Le journaliste Clément Weill-Raynal, auteur des images du "Mur des cons" filmées au Syndicat de la magistrature (SM), a été mis à pied pour une durée de 7 jours par la direction de France Télévisions, a-t-il annoncé mardi 11 juin dans un courriel adressé à l'AFP. Sa mise à pied, sans traitement, "prend effet à partir de demain, mercredi 12 juin", précise-t-il, en dénonçant "une sanction injuste prise pour des motifs politiques".
Il est reproché à Clément Weill-Raynal d'avoir d'abord menti sur l'origine de ces images qu'il avait pourtant filmées. Après leur diffusion par le site atlantico.fr, il avait convaincu sa chaîne de les utiliser et de les commenter lui-même dans le journal télévisé, dissimulant, avant d'avouer, qu'il en était l'auteur. Dans un communiqué, France 3 a confirmé cette sanction et souligné que la décision de la direction de France Télévisions avait été basée "uniquement sur l'analyse du comportement de Clément Weill-Raynal vis-à-vis de son employeur".

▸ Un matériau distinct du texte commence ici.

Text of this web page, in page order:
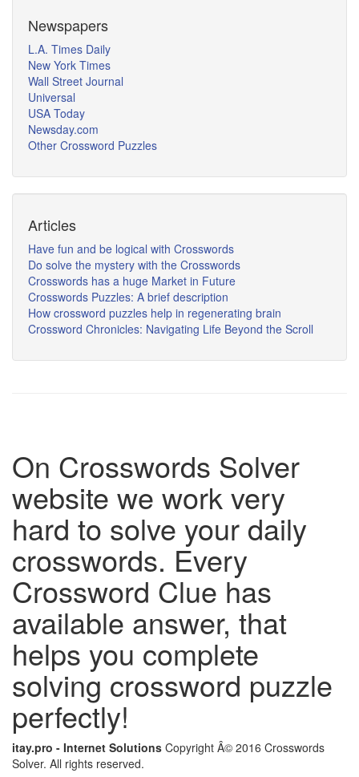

Au siège du Syndicat de la magistrature, sur ce "Mur les cons" figuraient les photos de personnalités en tous genres qui ont tenu des propos considérés comme anti-SM. Cette initiative avait été revendiquée comme "potache" par différents magistrats. A la suite de cette affaire, une pétition de soutien au journaliste avait été lancée, rassemblant près de 10.000 signataires, dont celles de nombreuses personnalités de droite. Dans une lettre à Clément Weill-Raynal datée de lundi la direction de France Télévisions estime que le journaliste a "trompé" sa hiérarchie et lui a "menti", et qu'il a enfreint l'accord collectif des journalistes en vigueur à France Télévisions, exigeant que ces derniers "soient irréprochables en matière d'éthique".

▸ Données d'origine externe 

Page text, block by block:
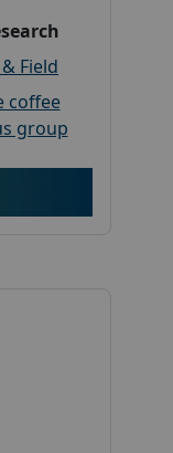
Field
coffee
group
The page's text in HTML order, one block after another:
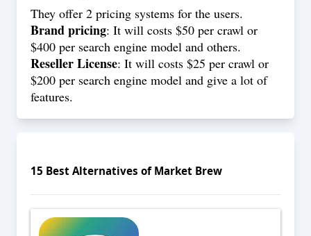
They offer 2 pricing systems for the users.
Brand pricing: It will costs $50 per crawl or
$400 per search engine model and others.
Reseller License: It will costs $25 per crawl or
$200 per search engine model and give a lot of
features.
15 Best Alternatives of Market Brew

Le journaliste considère de son côté que "cette décision a été prise dans un climat de haine à (son) égard". "En vertu de la loi sur la protection des sources des journalistes, je n'avais pas à informer ma direction que j'étais l'auteur des images", assure le journaliste qui "envisage de contester par les moyens légaux la sanction de mise à pied".